_Exercise instructions_
Your reply should be the following data, copied exactly.

_Supplied records_
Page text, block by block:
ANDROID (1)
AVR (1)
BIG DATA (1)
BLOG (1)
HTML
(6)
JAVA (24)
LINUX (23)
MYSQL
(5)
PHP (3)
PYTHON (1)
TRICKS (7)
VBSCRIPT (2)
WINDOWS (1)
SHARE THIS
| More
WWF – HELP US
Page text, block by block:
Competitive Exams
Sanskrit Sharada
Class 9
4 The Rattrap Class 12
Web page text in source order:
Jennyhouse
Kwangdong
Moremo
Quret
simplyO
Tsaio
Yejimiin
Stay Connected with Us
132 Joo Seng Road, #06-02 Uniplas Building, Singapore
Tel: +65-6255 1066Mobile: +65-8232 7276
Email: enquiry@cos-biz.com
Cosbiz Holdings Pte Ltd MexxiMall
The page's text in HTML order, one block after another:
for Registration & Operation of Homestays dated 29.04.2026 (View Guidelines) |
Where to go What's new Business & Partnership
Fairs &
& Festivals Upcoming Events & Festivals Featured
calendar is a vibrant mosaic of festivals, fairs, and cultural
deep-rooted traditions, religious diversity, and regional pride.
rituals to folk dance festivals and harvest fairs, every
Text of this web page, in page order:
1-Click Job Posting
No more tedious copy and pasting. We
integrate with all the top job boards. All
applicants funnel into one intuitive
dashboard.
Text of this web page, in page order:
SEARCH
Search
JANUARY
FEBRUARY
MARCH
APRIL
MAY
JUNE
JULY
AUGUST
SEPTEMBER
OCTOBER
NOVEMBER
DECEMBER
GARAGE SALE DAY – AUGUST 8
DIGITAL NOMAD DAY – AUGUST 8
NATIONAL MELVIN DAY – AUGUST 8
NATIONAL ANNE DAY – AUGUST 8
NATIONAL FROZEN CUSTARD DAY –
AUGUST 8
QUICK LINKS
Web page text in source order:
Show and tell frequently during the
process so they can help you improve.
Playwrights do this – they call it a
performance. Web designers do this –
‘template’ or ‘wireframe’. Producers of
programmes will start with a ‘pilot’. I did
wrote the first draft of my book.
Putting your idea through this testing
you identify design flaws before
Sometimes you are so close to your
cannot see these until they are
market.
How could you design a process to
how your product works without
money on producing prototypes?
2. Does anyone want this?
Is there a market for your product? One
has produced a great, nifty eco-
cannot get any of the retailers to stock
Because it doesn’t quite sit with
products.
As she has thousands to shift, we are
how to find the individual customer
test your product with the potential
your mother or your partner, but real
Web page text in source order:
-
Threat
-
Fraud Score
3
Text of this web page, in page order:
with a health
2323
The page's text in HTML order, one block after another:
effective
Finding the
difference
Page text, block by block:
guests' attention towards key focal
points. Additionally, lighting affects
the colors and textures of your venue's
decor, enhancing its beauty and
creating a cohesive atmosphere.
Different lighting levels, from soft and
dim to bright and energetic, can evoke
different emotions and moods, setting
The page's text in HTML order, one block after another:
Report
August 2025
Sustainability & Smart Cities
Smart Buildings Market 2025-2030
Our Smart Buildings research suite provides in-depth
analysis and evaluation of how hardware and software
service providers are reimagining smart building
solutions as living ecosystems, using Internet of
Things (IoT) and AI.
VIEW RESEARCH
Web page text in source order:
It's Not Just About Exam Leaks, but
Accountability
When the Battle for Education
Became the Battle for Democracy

_Output_
Page text, block by block:
ANDROID (1)
AVR (1)
BIG DATA (1)
BLOG (1)
HTML
(6)
JAVA (24)
LINUX (23)
MYSQL
(5)
PHP (3)
PYTHON (1)
TRICKS (7)
VBSCRIPT (2)
WINDOWS (1)
SHARE THIS
| More
WWF – HELP US
Page text, block by block:
Competitive Exams
Sanskrit Sharada
Class 9
4 The Rattrap Class 12
Web page text in source order:
Jennyhouse
Kwangdong
Moremo
Quret
simplyO
Tsaio
Yejimiin
Stay Connected with Us
132 Joo Seng Road, #06-02 Uniplas Building, Singapore
Tel: +65-6255 1066Mobile: +65-8232 7276
Email: enquiry@cos-biz.com
Cosbiz Holdings Pte Ltd MexxiMall
The page's text in HTML order, one block after another:
for Registration & Operation of Homestays dated 29.04.2026 (View Guidelines) |
Where to go What's new Business & Partnership
Fairs &
& Festivals Upcoming Events & Festivals Featured
calendar is a vibrant mosaic of festivals, fairs, and cultural
deep-rooted traditions, religious diversity, and regional pride.
rituals to folk dance festivals and harvest fairs, every
Text of this web page, in page order:
1-Click Job Posting
No more tedious copy and pasting. We
integrate with all the top job boards. All
applicants funnel into one intuitive
dashboard.
Text of this web page, in page order:
SEARCH
Search
JANUARY
FEBRUARY
MARCH
APRIL
MAY
JUNE
JULY
AUGUST
SEPTEMBER
OCTOBER
NOVEMBER
DECEMBER
GARAGE SALE DAY – AUGUST 8
DIGITAL NOMAD DAY – AUGUST 8
NATIONAL MELVIN DAY – AUGUST 8
NATIONAL ANNE DAY – AUGUST 8
NATIONAL FROZEN CUSTARD DAY –
AUGUST 8
QUICK LINKS
Web page text in source order:
Show and tell frequently during the
process so they can help you improve.
Playwrights do this – they call it a
performance. Web designers do this –
‘template’ or ‘wireframe’. Producers of
programmes will start with a ‘pilot’. I did
wrote the first draft of my book.
Putting your idea through this testing
you identify design flaws before
Sometimes you are so close to your
cannot see these until they are
market.
How could you design a process to
how your product works without
money on producing prototypes?
2. Does anyone want this?
Is there a market for your product? One
has produced a great, nifty eco-
cannot get any of the retailers to stock
Because it doesn’t quite sit with
products.
As she has thousands to shift, we are
how to find the individual customer
test your product with the potential
your mother or your partner, but real
Web page text in source order:
-
Threat
-
Fraud Score
3
Text of this web page, in page order:
with a health
2323
The page's text in HTML order, one block after another:
effective
Finding the
difference
Page text, block by block:
guests' attention towards key focal
points. Additionally, lighting affects
the colors and textures of your venue's
decor, enhancing its beauty and
creating a cohesive atmosphere.
Different lighting levels, from soft and
dim to bright and energetic, can evoke
different emotions and moods, setting
The page's text in HTML order, one block after another:
Report
August 2025
Sustainability & Smart Cities
Smart Buildings Market 2025-2030
Our Smart Buildings research suite provides in-depth
analysis and evaluation of how hardware and software
service providers are reimagining smart building
solutions as living ecosystems, using Internet of
Things (IoT) and AI.
VIEW RESEARCH
Web page text in source order:
It's Not Just About Exam Leaks, but
Accountability
When the Battle for Education
Became the Battle for Democracy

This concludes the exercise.